The lights went up at one, and thereafter several dozen Westchesterites crammed into my suite. I sat on the edge of the bed and watched them file in, people I had remembered fondly and people I might as well have never seen before, the forgotten many now determined to wedge themselves into the ephemera of a long-vanished era. And me absolutely among them. For the past twenty years I’d denied their relevance to my life. They don’t know me, I’d say. They’re not part of my world. They just came and went and did nothing to earn their place as my peers. I didn’t select them. Kind of like my family, I thought, and then the epiphany took hold: Good God, we’re family, we’re stuck with each other.

Two days later, while I was staring blearily at my office computer, the phone rang. It was Steve Smelley. “Tell me,” he said. “Are you depressed?”
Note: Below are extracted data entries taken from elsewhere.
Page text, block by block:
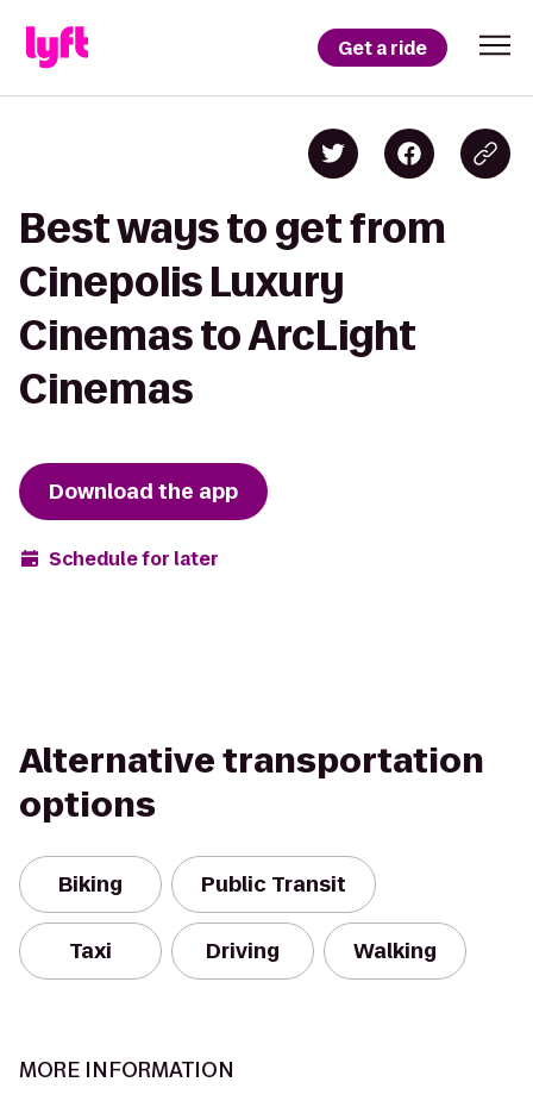
Get a ride
Best ways to get from
Cinepolis Luxury
Cinemas to ArcLight
Cinemas
Download the app
Schedule for later
Alternative transportation
options
Biking Public Transit
Taxi Driving Walking
MORE INFORMATION
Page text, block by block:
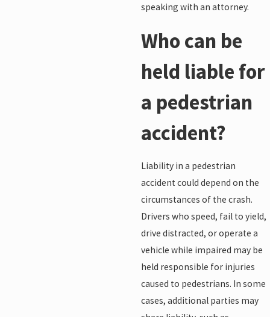
speaking with an attorney.
Who can be
held liable for
a pedestrian
accident?
Liability in a pedestrian
accident could depend on the
circumstances of the crash.
Drivers who speed, fail to yield,
drive distracted, or operate a
vehicle while impaired may be
held responsible for injuries
caused to pedestrians. In some
cases, additional parties may
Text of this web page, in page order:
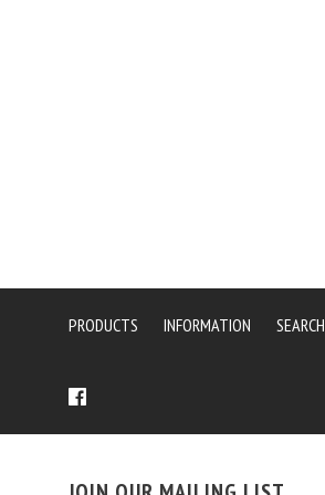
PRODUCTS INFORMATION SEARCH
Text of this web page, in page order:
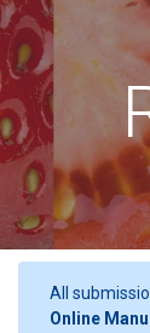
All
Online
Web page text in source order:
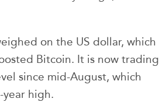
on the US dollar, which
Bitcoin. It is now trading
since mid-August, which
year high.

“Yeah,” I admitted. “Twenty years of gritting our teeth and then an effortless weekend and then it’s over before we can savor it.”

Steve murmured thoughtfully. Then we wasted the rest of the afternoon engaging in easily the longest conversation we’d ever had. I don’t remember much of what we talked about, except that it felt nice and that he said something about how he threw a hell of a New Year’s Eve party and that my name would be on the invitation list.